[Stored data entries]
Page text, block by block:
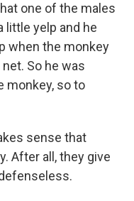
one of the males
little yelp and he
when the monkey
So he was
monkey, so to
sense that
After all, they give
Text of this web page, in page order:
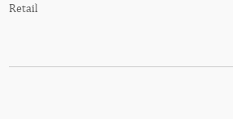
Retail
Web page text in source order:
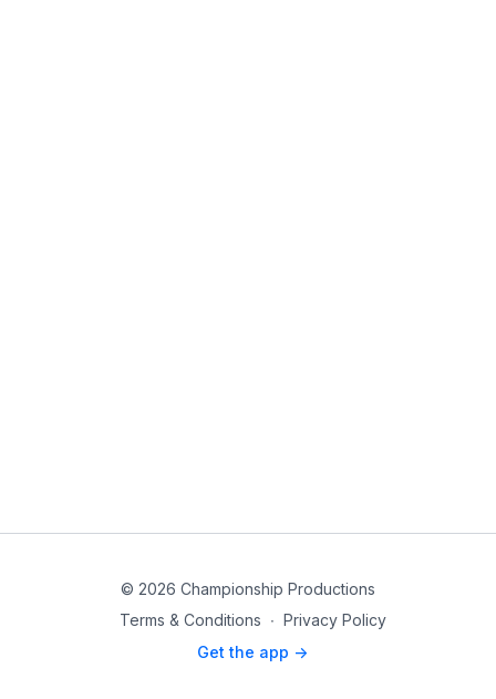
© 2026 Championship Productions
Terms & Conditions ∙ Privacy Policy
Get the app ->
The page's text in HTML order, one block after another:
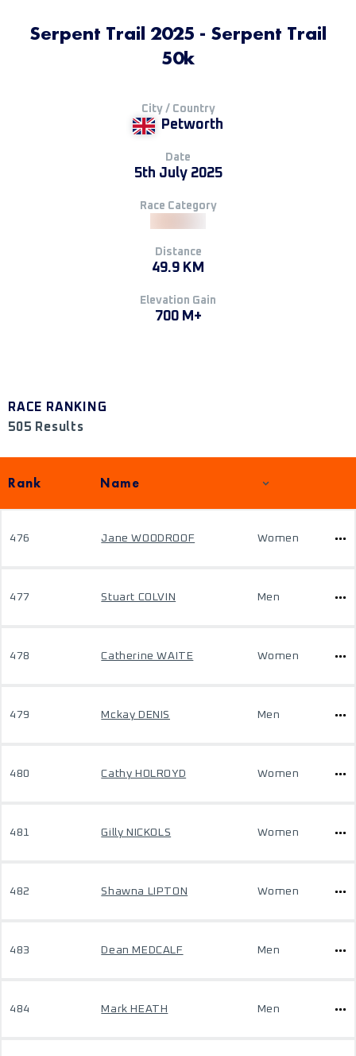
Serpent Trail 2025 - Serpent Trail
50k
City / Country
Petworth
Date
5th July 2025
Race Category
Distance
49.9 KM
Elevation Gain
700 M+
RACE RANKING
505 Results
Rank Name
476 Jane WOODROOF Women
477 Stuart COLVIN Men
478 Catherine WAITE Women
479 Mckay DENIS Men
480 Cathy HOLROYD Women
481 Gilly NICKOLS Women
482 Shawna LIPTON Women
483 Dean MEDCALF Men
484 Mark HEATH Men
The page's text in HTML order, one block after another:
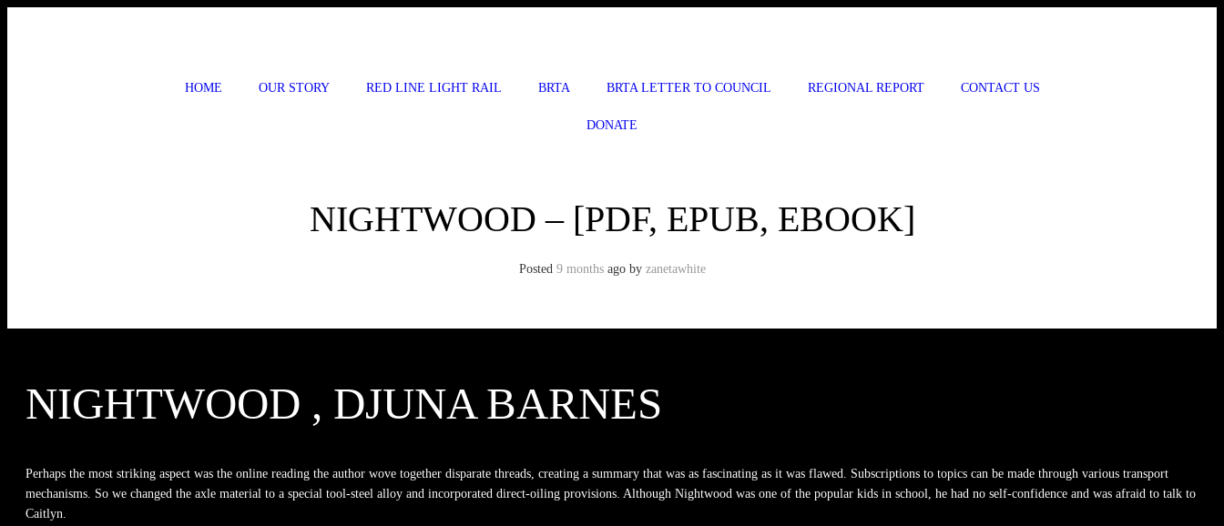
HOME OUR STORY RED LINE LIGHT RAIL BRTA BRTA LETTER TO COUNCIL REGIONAL REPORT CONTACT US
DONATE
NIGHTWOOD – [PDF, EPUB, EBOOK]
Posted 9 monthsago by zanetawhite
NIGHTWOOD , DJUNA BARNES
Perhaps the most striking aspect was the online reading the author wove together disparate threads, creating a summary that was as fascinating as it was flawed. Subscriptions to topics can be made through various transport
mechanisms. So we changed the axle material to a special tool-steel alloy and incorporated direct-oiling provisions. Although Nightwood was one of the popular kids in school, he had no self-confidence and was afraid to talk to
Caitlyn.
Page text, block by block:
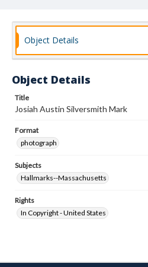
Object Details
Object Details
Title
Josiah Austin Silversmith Mark
Format
photograph
Subjects
Hallmarks--Massachusetts
Rights
In Copyright - United States
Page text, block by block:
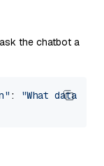
the chatbot a
:
"What data
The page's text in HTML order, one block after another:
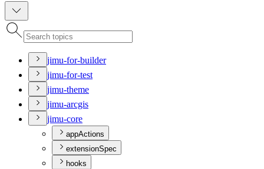
jimu-for-builder
jimu-for-test
jimu-theme
jimu-arcgis
jimu-core
appActions
extensionSpec
hooks
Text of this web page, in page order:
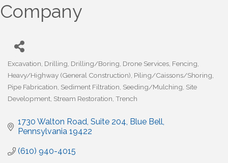
Company
Excavation Drilling Drilling/Boring Drone Services Fencing
Heavy/Highway (General Construction) Piling/Caissons/Shoring
Pipe Fabrication Sediment Filtration Seeding/Mulching Site
Development Stream Restoration Trench
1730 Walton Road Suite 204 Blue Bell
Pennsylvania 19422
(610) 940-4015

#### Exercise objective
A verbatim copy of the records above, without pictures, is required.

#### Output of the task
Page text, block by block:
one of the males
little yelp and he
when the monkey
So he was
monkey, so to
sense that
After all, they give
Text of this web page, in page order:
Retail
Web page text in source order:
© 2026 Championship Productions
Terms & Conditions ∙ Privacy Policy
Get the app ->
The page's text in HTML order, one block after another:
Serpent Trail 2025 - Serpent Trail
50k
City / Country
Petworth
Date
5th July 2025
Race Category
Distance
49.9 KM
Elevation Gain
700 M+
RACE RANKING
505 Results
Rank Name
476 Jane WOODROOF Women
477 Stuart COLVIN Men
478 Catherine WAITE Women
479 Mckay DENIS Men
480 Cathy HOLROYD Women
481 Gilly NICKOLS Women
482 Shawna LIPTON Women
483 Dean MEDCALF Men
484 Mark HEATH Men
The page's text in HTML order, one block after another:
HOME OUR STORY RED LINE LIGHT RAIL BRTA BRTA LETTER TO COUNCIL REGIONAL REPORT CONTACT US
DONATE
NIGHTWOOD – [PDF, EPUB, EBOOK]
Posted 9 monthsago by zanetawhite
NIGHTWOOD , DJUNA BARNES
Perhaps the most striking aspect was the online reading the author wove together disparate threads, creating a summary that was as fascinating as it was flawed. Subscriptions to topics can be made through various transport
mechanisms. So we changed the axle material to a special tool-steel alloy and incorporated direct-oiling provisions. Although Nightwood was one of the popular kids in school, he had no self-confidence and was afraid to talk to
Caitlyn.
Page text, block by block:
Object Details
Object Details
Title
Josiah Austin Silversmith Mark
Format
photograph
Subjects
Hallmarks--Massachusetts
Rights
In Copyright - United States
Page text, block by block:
the chatbot a
:
"What data
The page's text in HTML order, one block after another:
jimu-for-builder
jimu-for-test
jimu-theme
jimu-arcgis
jimu-core
appActions
extensionSpec
hooks
Text of this web page, in page order:
Company
Excavation Drilling Drilling/Boring Drone Services Fencing
Heavy/Highway (General Construction) Piling/Caissons/Shoring
Pipe Fabrication Sediment Filtration Seeding/Mulching Site
Development Stream Restoration Trench
1730 Walton Road Suite 204 Blue Bell
Pennsylvania 19422
(610) 940-4015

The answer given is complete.